Washington. Wegen des Mordes an seiner Frau wurde er freigesprochen – in Haft landete Sportstar O.J. Simpson dennoch. Jetzt könnte er freikommen.

Am Donnerstag entscheidet sich, ob Amerikas prominentester schwarzer Häftling – Nr. 1027820 – in Freiheit kommt. Und wie so oft, wenn der Name O.J. Simpson auftaucht, spielen viele US-Medien wieder verrückt. 250 Journalisten wollen dabei sein, wenn die Justizbehörde im US-Bundesstaat Nevada darüber befindet, ob der 70-Jährige ehemalige Football-Superstar eine Verkürzung seiner Haftstrafe verdient hat.

Simpson war 2008 wegen eines bizarren Raubüberfalls und einer Entführung in Las Vegas zu bis zu 33 Jahren verurteilt worden. Der Mann, den viele Amerikaner immer noch „The Juice“ (der Saft) nennen, hatte gemeinsam mit Komplizen zwei Trophäenhändler überfallen. Begründung: Sie waren im Besitz von Football-Andenken, Erinnerungsstücken und privaten Fotos, von denen Simpson behauptete, sie seien ihm gestohlen worden.

Schaulustige verfolgten Simpsons Flucht vor der Polizei

Für seine Tat wanderte O.J. ins Lovelock Correctional Center. Von dort wird der inzwischen ergraute, aber durch regelmäßiges Training physisch stark gebliebene Ex-Spitzensportler per Video in die Verhandlung zugeschaltet, die der Sportkanal ESPN federführend übertragen wird. Live wie damals, Mitte der 90er Jahre, als Simpson weltweit Mediengeschichte schrieb.

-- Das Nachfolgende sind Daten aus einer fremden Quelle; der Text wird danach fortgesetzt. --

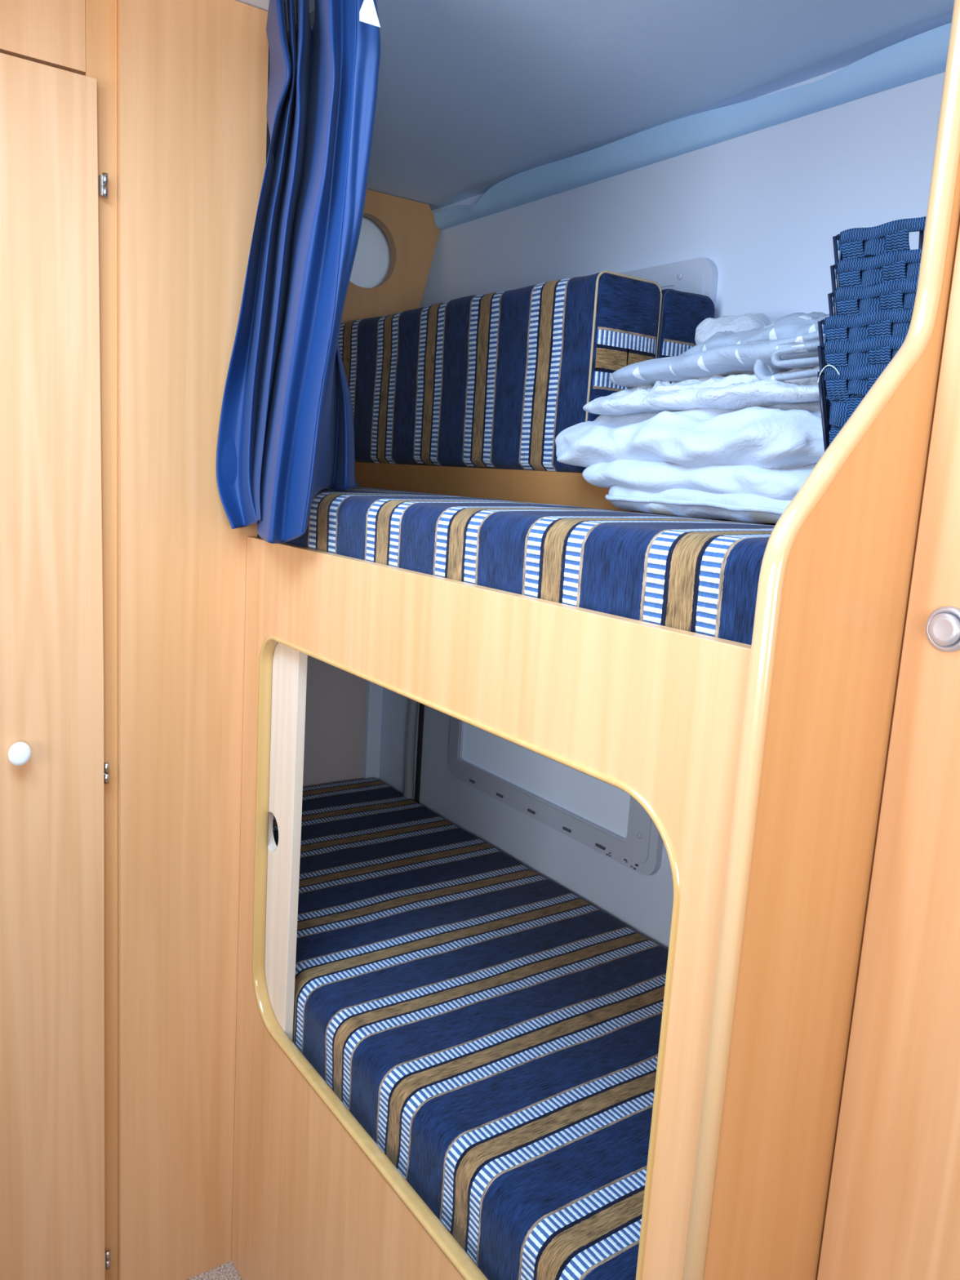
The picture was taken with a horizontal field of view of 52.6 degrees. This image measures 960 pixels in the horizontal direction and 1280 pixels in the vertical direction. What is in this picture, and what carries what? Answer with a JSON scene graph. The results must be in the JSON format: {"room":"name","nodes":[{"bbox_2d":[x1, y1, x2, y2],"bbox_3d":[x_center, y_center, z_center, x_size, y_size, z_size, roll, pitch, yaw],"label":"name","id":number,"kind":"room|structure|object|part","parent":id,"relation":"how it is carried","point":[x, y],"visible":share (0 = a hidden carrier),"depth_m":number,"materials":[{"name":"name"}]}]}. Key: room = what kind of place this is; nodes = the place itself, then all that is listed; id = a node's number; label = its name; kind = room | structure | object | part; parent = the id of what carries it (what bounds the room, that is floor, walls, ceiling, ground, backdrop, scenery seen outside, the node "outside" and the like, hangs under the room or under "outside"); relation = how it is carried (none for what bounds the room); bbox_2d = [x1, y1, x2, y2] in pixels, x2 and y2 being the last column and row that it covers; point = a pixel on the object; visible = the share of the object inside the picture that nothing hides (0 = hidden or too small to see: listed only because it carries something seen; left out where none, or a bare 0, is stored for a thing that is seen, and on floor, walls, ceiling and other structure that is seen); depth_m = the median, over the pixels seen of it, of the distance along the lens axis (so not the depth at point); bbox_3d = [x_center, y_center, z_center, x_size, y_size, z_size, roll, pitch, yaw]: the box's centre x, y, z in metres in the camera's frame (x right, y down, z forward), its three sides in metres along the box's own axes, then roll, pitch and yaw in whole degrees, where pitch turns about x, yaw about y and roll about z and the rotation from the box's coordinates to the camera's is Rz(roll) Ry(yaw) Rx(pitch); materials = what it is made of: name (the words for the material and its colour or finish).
{"room":"camper van interior","nodes":[
{"label":"camper van interior","id":0,"kind":"room"},
{"bbox_2d":[116,0,268,1279],"bbox_3d":[-0.496,0.108,1.634,0.224,2.188,0.043,-3,12,-35],"label":"wall","id":1,"kind":"structure","parent":0,"point":[192,75],"depth_m":1.58,"materials":[{"name":"brown wood"}]},
{"bbox_2d":[186,1249,241,1279],"bbox_3d":[-0.427,1.409,0.680,2.850,0.050,4.100,-3,12,-35],"label":"floor","id":2,"kind":"structure","parent":0,"point":[227,1271],"depth_m":1.82,"materials":[{"name":"carpet"}]},
{"bbox_2d":[0,0,117,1279],"bbox_3d":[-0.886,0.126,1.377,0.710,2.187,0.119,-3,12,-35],"label":"wardrobe","id":3,"kind":"object","parent":2,"relation":"on","point":[59,184],"visible":1,"depth_m":1.48,"materials":[{"name":"brown wood"}]},
{"bbox_3d":[-0.695,0.170,1.463,0.032,0.037,0.024,-3,12,-35],"label":"knob","id":4,"kind":"part","parent":3,"relation":"part of","materials":[{"name":"white plastic"}]},
{"bbox_3d":[-0.839,-0.873,1.194,0.666,0.153,0.028,-3,12,-35],"label":"panel","id":5,"kind":"part","parent":3,"relation":"part of","materials":[{"name":"brown wood"}]},
{"bbox_3d":[-0.610,0.112,1.564,0.043,2.187,0.028,-3,12,-35],"label":"frame","id":6,"kind":"part","parent":3,"relation":"part of","materials":[{"name":"brown wood"}]},
{"bbox_2d":[231,0,959,1279],"bbox_3d":[-0.036,0.138,1.754,0.725,2.143,1.876,-3,12,-35],"label":"bunk bed","id":7,"kind":"object","parent":2,"relation":"on","point":[759,768],"visible":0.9,"depth_m":0.87,"materials":[{"name":"brown wood"}]},
{"bbox_3d":[-0.409,-0.631,2.255,0.690,0.837,0.028,-3,12,-35],"label":"porthole panel","id":8,"kind":"part","parent":7,"relation":"part of","materials":[{"name":"brown wood"}]},
{"bbox_2d":[272,777,668,1279],"bbox_3d":[-0.047,0.626,1.849,0.674,0.144,1.842,-3,12,-35],"label":"mattress","id":9,"kind":"object","parent":7,"relation":"on","point":[494,1031],"visible":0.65,"depth_m":1.55,"materials":[{"name":"blue fabric"}]},
{"bbox_3d":[-0.121,0.595,1.313,0.018,1.378,1.068,-3,12,-35],"label":"panel","id":10,"kind":"part","parent":7,"relation":"part of","materials":[{"name":"brown wood"}]},
{"bbox_2d":[337,270,662,472],"bbox_3d":[-0.029,-0.505,1.943,0.154,0.321,0.933,-3,12,-35],"label":"seat cushion","id":11,"kind":"object","parent":7,"relation":"on","point":[491,380],"visible":0.81,"depth_m":1.74,"materials":[{"name":"blue fabric"}]},
{"bbox_2d":[253,486,774,644],"bbox_3d":[-0.059,-0.146,1.540,0.404,0.164,1.619,-3,12,-35],"label":"mattress","id":12,"kind":"object","parent":7,"relation":"on","point":[698,575],"visible":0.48,"depth_m":1.01,"materials":[{"name":"blue fabric"}]},
{"bbox_2d":[555,400,830,524],"bbox_3d":[0.379,-0.267,1.396,0.384,0.187,0.529,-3,12,-35],"label":"duvet","id":13,"kind":"object","parent":12,"relation":"on","point":[748,464],"visible":0.6,"depth_m":1.24,"materials":[{"name":"white fabric"}]},
{"bbox_2d":[582,365,819,415],"bbox_3d":[0.387,-0.346,1.357,0.311,0.076,0.453,-3,12,-35],"label":"sheet","id":14,"kind":"object","parent":13,"relation":"on","point":[731,392],"visible":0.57,"depth_m":1.25,"materials":[{"name":"white fabric"}]},
{"bbox_2d":[608,311,834,387],"bbox_3d":[0.412,-0.398,1.351,0.318,0.117,0.450,-3,12,-35],"label":"duvet cover","id":15,"kind":"object","parent":14,"relation":"on","point":[791,341],"visible":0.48,"depth_m":1.25,"materials":[{"name":"grey fabric"}]},
{"bbox_2d":[694,313,775,345],"bbox_3d":[0.415,-0.468,1.530,0.109,0.092,0.140,-3,12,-35],"label":"pillowcase","id":16,"kind":"object","parent":15,"relation":"on","point":[708,327],"visible":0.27,"depth_m":1.50,"materials":[{"name":"white fabric"}]},
{"bbox_2d":[656,288,715,358],"bbox_3d":[0.082,-0.508,2.021,0.134,0.314,0.932,-3,12,-35],"label":"seat cushion","id":17,"kind":"object","parent":7,"relation":"on","point":[681,313],"visible":0.11,"depth_m":1.62,"materials":[{"name":"blue fabric"}]},
{"bbox_3d":[0.496,0.296,1.010,0.716,2.143,0.020,-3,12,-35],"label":"panel","id":18,"kind":"part","parent":7,"relation":"part of","materials":[{"name":"brown wood"}]},
{"bbox_2d":[817,364,888,451],"bbox_3d":[0.558,-0.233,1.105,0.304,0.127,0.223,-3,12,-35],"label":"woven basket","id":19,"kind":"object","parent":7,"relation":"on","point":[861,380],"visible":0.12,"depth_m":1.07,"materials":[{"name":"blue wicker"}]},
{"bbox_2d":[817,336,906,447],"bbox_3d":[0.555,-0.261,1.101,0.310,0.127,0.223,-3,12,-35],"label":"woven basket","id":20,"kind":"object","parent":19,"relation":"on","point":[875,350],"visible":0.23,"depth_m":1.05,"materials":[{"name":"blue wicker"}]},
{"bbox_2d":[817,308,913,431],"bbox_3d":[0.557,-0.288,1.101,0.304,0.127,0.223,-3,12,-35],"label":"woven basket","id":21,"kind":"object","parent":20,"relation":"on","point":[888,322],"visible":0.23,"depth_m":1.04,"materials":[{"name":"blue wicker"}]},
{"bbox_2d":[827,279,918,328],"bbox_3d":[0.565,-0.316,1.090,0.304,0.127,0.223,-3,12,-35],"label":"woven basket","id":22,"kind":"object","parent":21,"relation":"on","point":[896,295],"visible":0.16,"depth_m":1.03,"materials":[{"name":"blue wicker"}]},
{"bbox_2d":[830,248,922,315],"bbox_3d":[0.566,-0.345,1.087,0.304,0.127,0.223,-3,12,-35],"label":"woven basket","id":23,"kind":"object","parent":22,"relation":"on","point":[892,265],"visible":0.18,"depth_m":1.03,"materials":[{"name":"blue wicker"}]},
{"bbox_2d":[832,216,926,288],"bbox_3d":[0.567,-0.376,1.083,0.304,0.127,0.223,-3,12,-35],"label":"woven basket","id":24,"kind":"object","parent":23,"relation":"on","point":[892,236],"visible":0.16,"depth_m":1.03,"materials":[{"name":"blue wicker"}]},
{"bbox_2d":[817,226,959,1279],"bbox_3d":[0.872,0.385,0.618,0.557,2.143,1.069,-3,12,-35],"label":"door","id":25,"kind":"structure","parent":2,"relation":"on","point":[893,1210],"depth_m":0.84,"materials":[{"name":"brown wood"}]},
{"bbox_2d":[231,536,247,1219],"bbox_3d":[-0.638,0.057,2.014,0.020,2.145,0.746,-3,12,-35],"label":"wall","id":26,"kind":"structure","parent":0,"point":[246,536],"depth_m":1.77,"materials":[{"name":"brown wood"}]},
{"bbox_2d":[235,0,286,11],"bbox_3d":[-0.602,-0.774,0.094,2.090,0.040,4.100,-3,12,-35],"label":"ceiling","id":27,"kind":"structure","parent":0,"point":[260,4],"depth_m":1.48,"materials":[{"name":"white paint"}]},
{"bbox_3d":[0.014,-0.848,0.937,0.026,0.017,0.780,-3,12,-35],"label":"rail","id":28,"kind":"object","parent":27,"relation":"attached to","visible":0},
{"bbox_2d":[216,0,380,543],"bbox_3d":[-0.237,-0.585,1.447,0.212,0.869,0.672,-3,12,-35],"label":"curtain","id":29,"kind":"object","parent":28,"relation":"hanging from","point":[286,434],"visible":0.99,"depth_m":1.35,"materials":[{"name":"blue fabric"}]},
{"bbox_2d":[302,655,366,787],"bbox_3d":[-0.570,-0.027,2.541,0.690,2.145,0.054,-3,12,-35],"label":"wall","id":30,"kind":"structure","parent":0,"point":[335,707],"depth_m":2.68,"materials":[{"name":"grey paint"}]},
{"bbox_2d":[362,680,382,779],"bbox_3d":[-0.296,0.140,2.724,0.044,0.790,0.020,-3,12,-35],"label":"trim","id":31,"kind":"structure","parent":30,"relation":"attached to","point":[374,694],"depth_m":2.73,"materials":[{"name":"grey plastic"}]},
{"bbox_2d":[266,0,954,211],"bbox_3d":[0.064,-0.966,1.619,0.760,0.085,1.940,-3,12,-35],"label":"ceiling","id":32,"kind":"structure","parent":0,"point":[473,95],"depth_m":1.52,"materials":[{"name":"grey paint"}]},
{"bbox_2d":[378,66,945,950],"bbox_3d":[0.821,0.240,1.204,0.040,2.230,3.920,-3,12,-35],"label":"wall","id":33,"kind":"structure","parent":0,"point":[767,206],"depth_m":1.75,"materials":[{"name":"white paint"}]},
{"bbox_2d":[403,697,418,799],"bbox_3d":[-0.179,0.188,2.568,0.027,0.761,0.032,-3,12,-35],"label":"conduit","id":34,"kind":"object","parent":33,"relation":"attached to","point":[412,709],"visible":0.38,"depth_m":2.58,"materials":[{"name":"grey plastic"}]},
{"bbox_2d":[414,702,424,804],"bbox_3d":[-0.153,0.177,2.555,0.008,0.790,0.012,-3,12,-35],"label":"strip","id":35,"kind":"object","parent":33,"relation":"attached to","point":[421,711],"visible":0.29,"depth_m":2.57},
{"bbox_2d":[448,716,662,875],"bbox_3d":[0.141,0.202,2.123,0.020,0.401,0.730,-3,12,-35],"label":"window","id":36,"kind":"structure","parent":33,"relation":"in","point":[600,815],"depth_m":2.09,"materials":[{"name":"grey plastic"}]},
{"bbox_3d":[0.137,0.196,2.139,0.006,0.308,0.599,-3,12,-35],"label":"pane","id":37,"kind":"part","parent":36,"relation":"part of","materials":[{"name":"grey plastic"}]},
{"bbox_2d":[620,257,718,308],"bbox_3d":[0.188,-0.553,1.996,0.020,0.352,0.730,-3,12,-35],"label":"window","id":38,"kind":"structure","parent":33,"relation":"in","point":[699,276],"depth_m":1.72,"materials":[{"name":"grey plastic"}]},
{"bbox_2d":[434,22,951,229],"bbox_3d":[0.361,-0.892,1.701,0.045,0.054,1.648,-3,12,-35],"label":"trim","id":39,"kind":"structure","parent":33,"relation":"attached to","point":[924,55],"depth_m":1.65,"materials":[{"name":"blue plastic"}]}
]}

Als die Polizei nach dem Mord an seiner Frau Nicole Brown Simpson und deren Liebhaber Ronald Goldman aufkreuzte, um den dringend tatverdächtigen Simpson abzuholen, lieferte das damalige Idol von Millionen Amerikanern den Fahndern ein surreales Katz-und-Maus-Spiel. Stundenlang kurvte er in einem weißen Ford Bronco durch Los Angeles, im Schlepptau eine Kolonne von Polizeiwagen, ein Dutzend Fernseh-Hubschrauber und Tausende Schaulustige an den Straßen.

Spektakulärer Freispruch nach Mordprozess

Der nachfolgende Indizien-Prozess, der das Land monatelang in Atem hielt und die Debatte um Rassismus und Voreingenommenheit der Justiz befeuerte, endetet mit einem spektakulären Freispruch, über den das schwarze Amerika jubelte, während viele Weiße die Faust in der Tasche ballten.

Denn Simpson nährte immer wieder den Verdacht, dass er doch schuldig war. In seinem Skandalbuch „If I Did It“ (Wenn ich es getan hätte) schildert er das bestialische Verbrechen so, als sei er damals der Mörder gewesen.

Nach Verurteilung wegen Raubs gilt Simpson als Musterhäftling

Diese Koketterie hat sich Simpson in den vergangenen neun Jahren seiner Inhaftierung wegen des Raubs von Las Vegas abtrainiert.

Er gilt als Vorzeigehäftling, hat sich disziplinarisch nie etwas zu Schulden kommen lassen und alle Regeln befolgt. Weswegen sein früherer Anwalt Yale Galenter fest davon ausgeht, dass der vierköpfige Bewährungsausschuss in Carson City ihm ab 1. Oktober die Freiheit gewähren wird. Bereits 2013 erhielt er für einen Teil der Strafe wegen guter Führung „Nachlass“.

Was Simpson in seinem „neuen“ Leben machen würde, ist unklar. Tatsache ist: das Medien-Interesse an ihm ist ungebrochen. Zuletzt beschäftigte sich eine preisgekrönte TV-Serie und ein Marathon-Dokumentar-Film mit seiner Biografie. Klatschblätter spekulieren daher über einen künftigen Auftritt in einer Reality-TV-Serie. Denn Simpson benötigt dringend Einnahmequellen. Nach dem Doppelmord an seiner Ex und deren Liebhaber wurde er in einem Zivilverfahren zur Zahlung von rund 34 Millionen Dollar an die Hinterbliebenen der Toten verurteilt. Er hat bis heute nicht gezahlt.